As the level of operational skills increases, the role of feedback diminishes and there is a shift in attentional control from low level processes to more conceptual high level processes. This means that too much of feedback for an expert user can have reverse effects on the performance. Depending on the experience of the user and also the task, I observed that users become aware that they are able to filter the type and control the amount of feedback they need to receive. At the beginners level, the haptic feedback can also offer clues as to what an operators options are, through constraints and gentle guidance. Here the user trying to position the hand to feel the force feedback generated by the linear motor as they needed. Also the force feedback is a great way to provide user with the guidance on how to perform. Here in the right image the cut button is controlled by force feedback to let user know if when is the best time to perform the cutting action.
Here is a demo of the prototype, the simulator is developed in Processing. It demonstrates how one single operation can be controlled without the presence of any visual information.
What I learned form user tests was that, as expected, there isa learning curve for using the haptic control. Once the operators learn how to use it, they start exploring new possibilities and learn about the flexibility the system provides for them. The big take-away from testing sessions was that haptic system can flexible enough to adopt to both experienced and the less experienced operators. Also it was noted that a level of visual information is still helpful (and needed) for better operation.

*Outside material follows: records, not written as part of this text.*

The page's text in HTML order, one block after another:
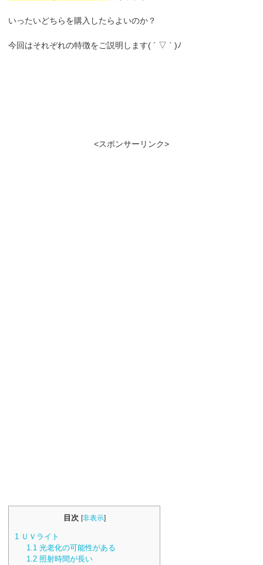
いったいどちらを購入したらよいのか？
今回はそれぞれの特徴をご説明します( ´ ▽ ` )ﾉ
<スポンサーリンク>
目次 [非表示]
1 ＵＶライト
1.1 光老化の可能性がある
1.2 照射時間が長い
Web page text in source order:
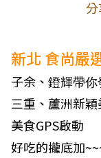
分
新北 食尚嚴
子余、 鐙輝帶你
三重、蘆洲新
美食GPS啟動
好吃的攏底加
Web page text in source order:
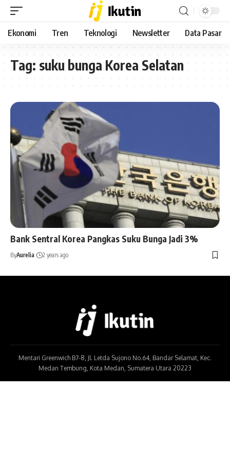
Ekonomi Tren Teknologi Newsletter Data Pasar
Tag: suku bunga Korea Selatan
Bank Sentral Korea Pangkas Suku Bunga Jadi 3%
ByAurelia 2 years ago
Mentari Greenwich B7-8, Jl. Letda Sujono No.64, Bandar Selamat, Kec.
Medan Tembung, Kota Medan, Sumatera Utara 20223
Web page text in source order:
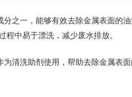
之一，能够有效去除金属表面
中易于漂洗，减少废水排放。
清洗助剂使用，帮助去除金属
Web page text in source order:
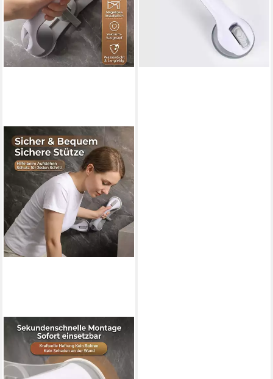
JASLIFE
Haltegriff Sauggriff 28cm
ohne Bohren, Haltegriff für
Senioren rutschfest Bad WC,
UVP
lieferbar in 3 Wochen
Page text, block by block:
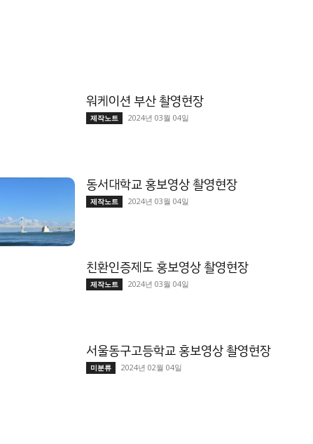
워케이션 부산 촬영현장
제작노트 2024년 03월 04일
동서대학교 홍보영상 촬영현장
제작노트 2024년 03월 04일
친환인증제도 홍보영상 촬영현장
제작노트 2024년 03월 04일
서울동구고등학교 홍보영상 촬영현장
미분류 2024년 02월 04일
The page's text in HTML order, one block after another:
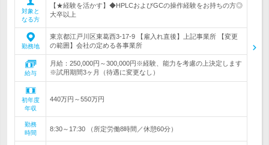
対象と
なる方
【★経験を活かす】◆HPLCおよびGCの操作経験をお持ちの方◎
大卒以上
勤務地
東京都江戸川区東葛西3-17-9 【雇入れ直後】上記事業所 【変更
の範囲】会社の定める各事業所
給与
月給：250,000円～300,000円※経験、能力を考慮の上決定します
※試用期間3ヶ月（待遇に変更なし）
初年度
年収
440万円～550万円
勤務
時間
8:30～17:30 （所定労働8時間／休憩60分）
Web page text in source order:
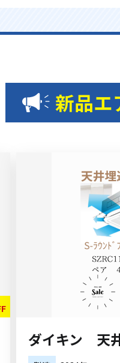
新品エ
ダイキン 天
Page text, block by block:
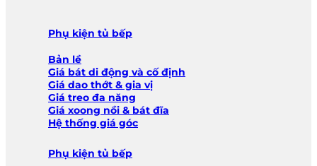
Phụ kiện tủ bếp
Bản lề
Giá bát di động và cố định
Giá dao thớt & gia vị
Giá treo đa năng
Giá xoong nồi & bát đĩa
Hệ thống giá góc
Phụ kiện tủ bếp
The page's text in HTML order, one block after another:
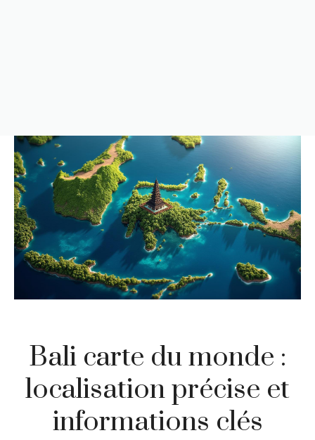
Bali carte du monde :
localisation précise et
informations clés
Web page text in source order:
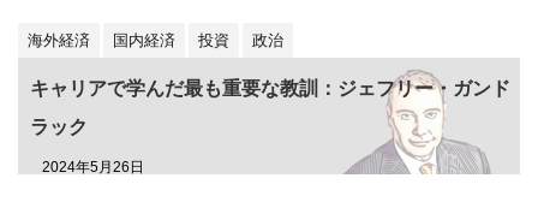
海外経済 国内経済 投資 政治
キャリアで学んだ最も重要な教訓：ジェフリー・ガンド
ラック
2024年5月26日
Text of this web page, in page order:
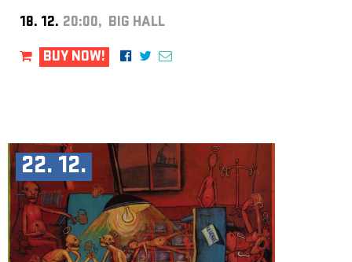
18. 12. 20:00, BIG HALL
BUY NOW!
22. 12.

Although the touch sense is generally used in conjunction with other sensory to have the best possible results, by using this prototype I show that the operations goal can be accomplished without the existence of any visual clue and without using buttons as means of input. Reconfigurability is an important advantage of the haptic interfaces as they can change their feedback in response to the environment they control. I observed this to some degrees in using the prototype with the available functions. Haptic feedback can reduce motor or visual strain when the manipulation is exacting or prolonged. It can also offer selective, suggestive guidance with a cue that the user can smoothly and variably override. For long term operations like harvesting, continuous control of haptic has benefits over discrete input of buttons. Human adaptation to dynamic interaction forces and the ability to learn the control of extrinsic states has previously been shown in visuomotor tasks. In a feedback task, the adaptation can be probed by altering the dynamics of the object or the sensory information regarding the objects motion. Muscle memory is a great source of manual skill and the frequent and patterned nature of the tasks of this haptic architecture helps to structure stylized gestures, reducing cognitive load and long extra steps.